Records from a dataset:
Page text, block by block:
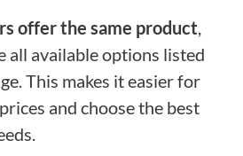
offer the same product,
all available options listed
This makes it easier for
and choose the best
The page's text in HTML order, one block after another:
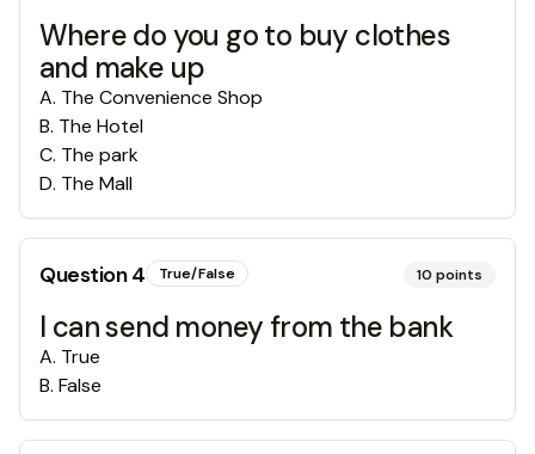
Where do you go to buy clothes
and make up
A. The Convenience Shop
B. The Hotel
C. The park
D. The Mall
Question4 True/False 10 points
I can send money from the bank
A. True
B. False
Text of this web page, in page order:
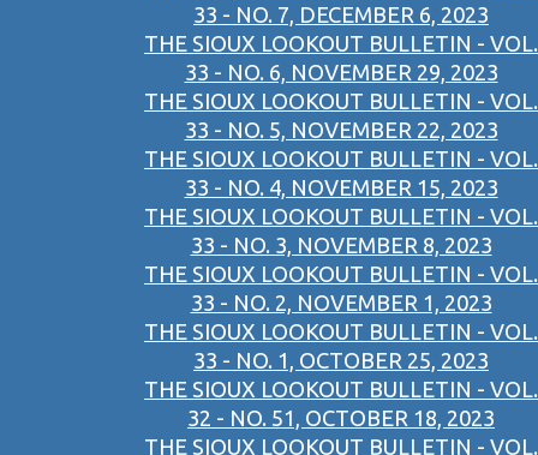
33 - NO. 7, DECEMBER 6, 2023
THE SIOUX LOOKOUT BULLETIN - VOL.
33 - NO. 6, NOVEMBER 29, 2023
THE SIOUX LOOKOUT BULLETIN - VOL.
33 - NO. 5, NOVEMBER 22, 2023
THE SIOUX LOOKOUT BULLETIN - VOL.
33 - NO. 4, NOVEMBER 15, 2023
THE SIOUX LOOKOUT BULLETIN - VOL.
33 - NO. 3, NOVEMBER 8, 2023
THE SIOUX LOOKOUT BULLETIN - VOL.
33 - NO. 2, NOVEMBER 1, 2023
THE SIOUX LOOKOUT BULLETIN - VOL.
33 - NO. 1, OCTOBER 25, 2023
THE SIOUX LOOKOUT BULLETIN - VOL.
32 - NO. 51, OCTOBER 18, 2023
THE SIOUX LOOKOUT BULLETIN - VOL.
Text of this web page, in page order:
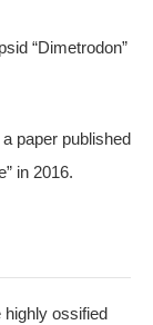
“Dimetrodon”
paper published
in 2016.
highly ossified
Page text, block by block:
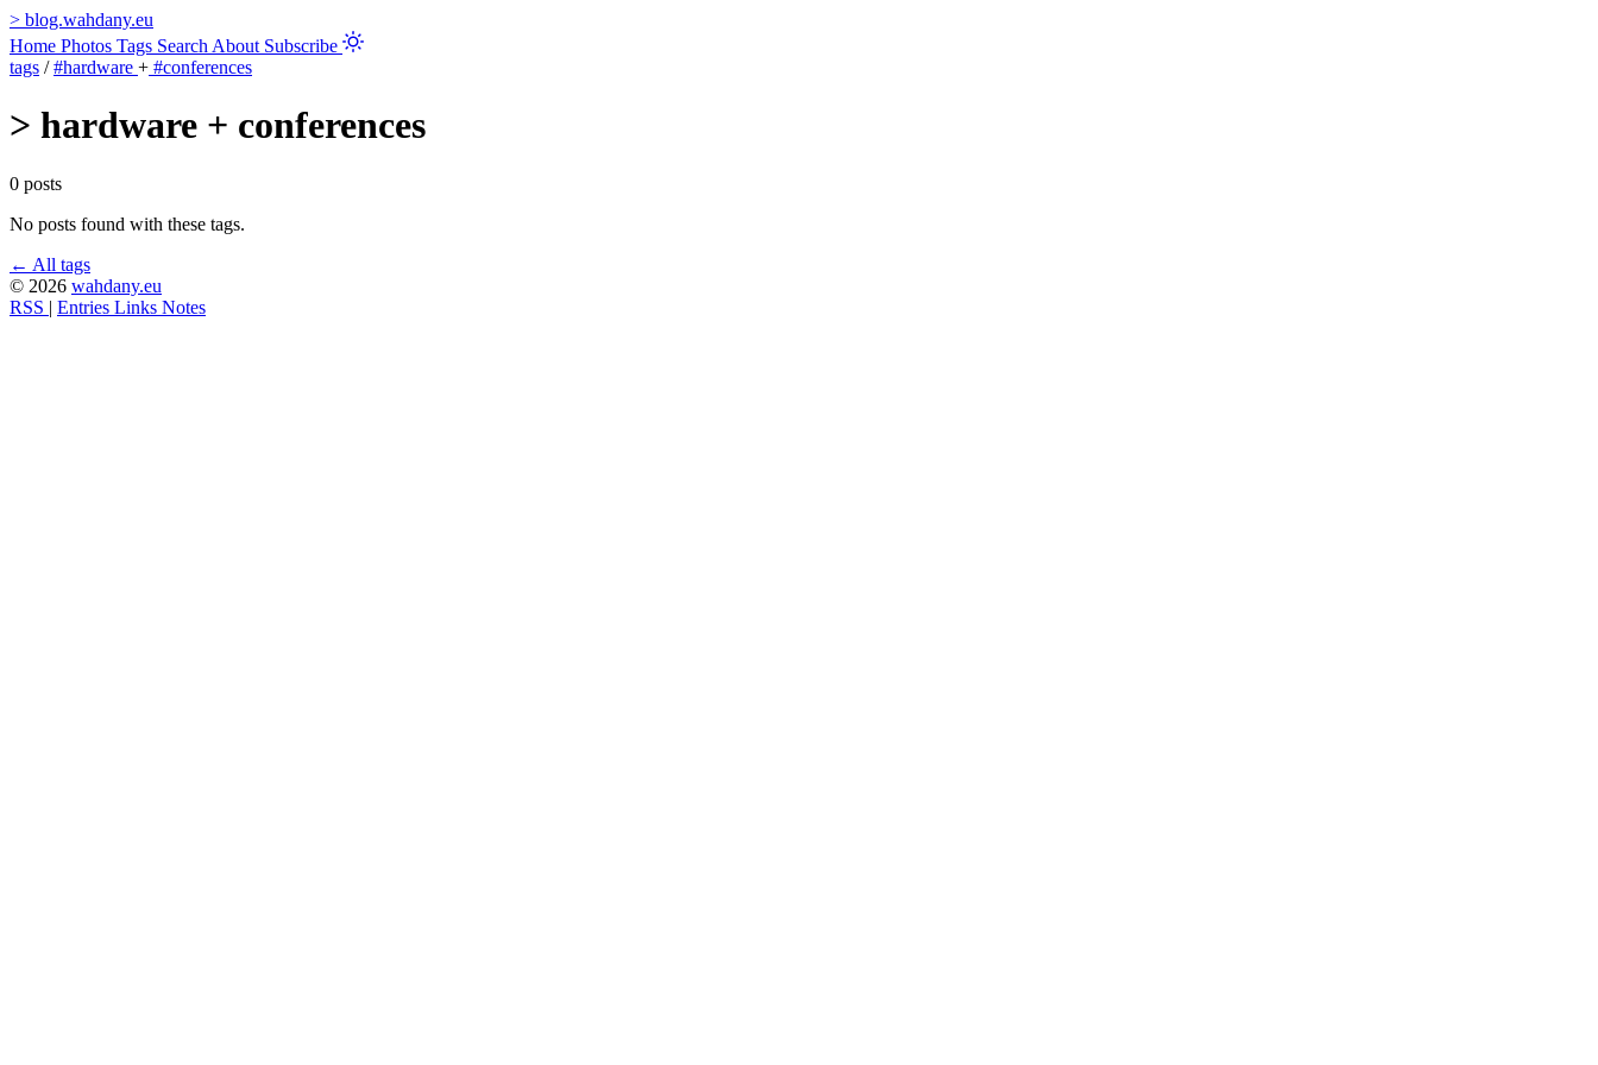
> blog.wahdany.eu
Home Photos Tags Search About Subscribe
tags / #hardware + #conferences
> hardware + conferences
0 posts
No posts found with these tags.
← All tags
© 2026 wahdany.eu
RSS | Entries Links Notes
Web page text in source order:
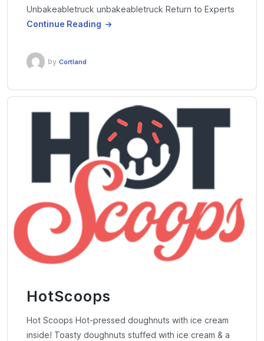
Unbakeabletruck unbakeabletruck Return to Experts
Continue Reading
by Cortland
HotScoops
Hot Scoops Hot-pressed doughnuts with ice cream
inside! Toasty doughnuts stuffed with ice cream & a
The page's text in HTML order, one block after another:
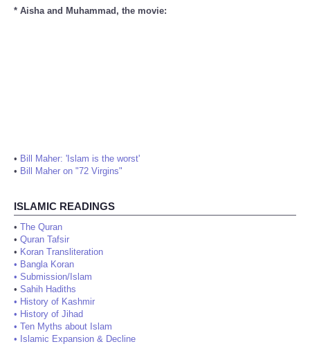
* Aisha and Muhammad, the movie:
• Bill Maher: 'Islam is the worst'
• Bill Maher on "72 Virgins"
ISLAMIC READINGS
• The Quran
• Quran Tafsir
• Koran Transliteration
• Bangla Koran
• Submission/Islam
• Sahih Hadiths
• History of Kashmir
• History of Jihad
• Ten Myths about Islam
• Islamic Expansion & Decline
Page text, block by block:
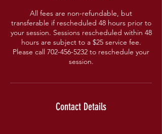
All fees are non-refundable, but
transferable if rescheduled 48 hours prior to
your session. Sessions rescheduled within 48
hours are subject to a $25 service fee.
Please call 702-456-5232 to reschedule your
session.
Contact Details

EXERCISE AIM:
Omitting the images, output each record precisely as written.

OUTPUT OF THE EXERCISE:
Page text, block by block:
offer the same product,
all available options listed
This makes it easier for
and choose the best
The page's text in HTML order, one block after another:
Where do you go to buy clothes
and make up
A. The Convenience Shop
B. The Hotel
C. The park
D. The Mall
Question4 True/False 10 points
I can send money from the bank
A. True
B. False
Text of this web page, in page order:
33 - NO. 7, DECEMBER 6, 2023
THE SIOUX LOOKOUT BULLETIN - VOL.
33 - NO. 6, NOVEMBER 29, 2023
THE SIOUX LOOKOUT BULLETIN - VOL.
33 - NO. 5, NOVEMBER 22, 2023
THE SIOUX LOOKOUT BULLETIN - VOL.
33 - NO. 4, NOVEMBER 15, 2023
THE SIOUX LOOKOUT BULLETIN - VOL.
33 - NO. 3, NOVEMBER 8, 2023
THE SIOUX LOOKOUT BULLETIN - VOL.
33 - NO. 2, NOVEMBER 1, 2023
THE SIOUX LOOKOUT BULLETIN - VOL.
33 - NO. 1, OCTOBER 25, 2023
THE SIOUX LOOKOUT BULLETIN - VOL.
32 - NO. 51, OCTOBER 18, 2023
THE SIOUX LOOKOUT BULLETIN - VOL.
Text of this web page, in page order:
“Dimetrodon”
paper published
in 2016.
highly ossified
Page text, block by block:
> blog.wahdany.eu
Home Photos Tags Search About Subscribe
tags / #hardware + #conferences
> hardware + conferences
0 posts
No posts found with these tags.
← All tags
© 2026 wahdany.eu
RSS | Entries Links Notes
Web page text in source order:
Unbakeabletruck unbakeabletruck Return to Experts
Continue Reading
by Cortland
HotScoops
Hot Scoops Hot-pressed doughnuts with ice cream
inside! Toasty doughnuts stuffed with ice cream & a
The page's text in HTML order, one block after another:
* Aisha and Muhammad, the movie:
• Bill Maher: 'Islam is the worst'
• Bill Maher on "72 Virgins"
ISLAMIC READINGS
• The Quran
• Quran Tafsir
• Koran Transliteration
• Bangla Koran
• Submission/Islam
• Sahih Hadiths
• History of Kashmir
• History of Jihad
• Ten Myths about Islam
• Islamic Expansion & Decline
Page text, block by block:
All fees are non-refundable, but
transferable if rescheduled 48 hours prior to
your session. Sessions rescheduled within 48
hours are subject to a $25 service fee.
Please call 702-456-5232 to reschedule your
session.
Contact Details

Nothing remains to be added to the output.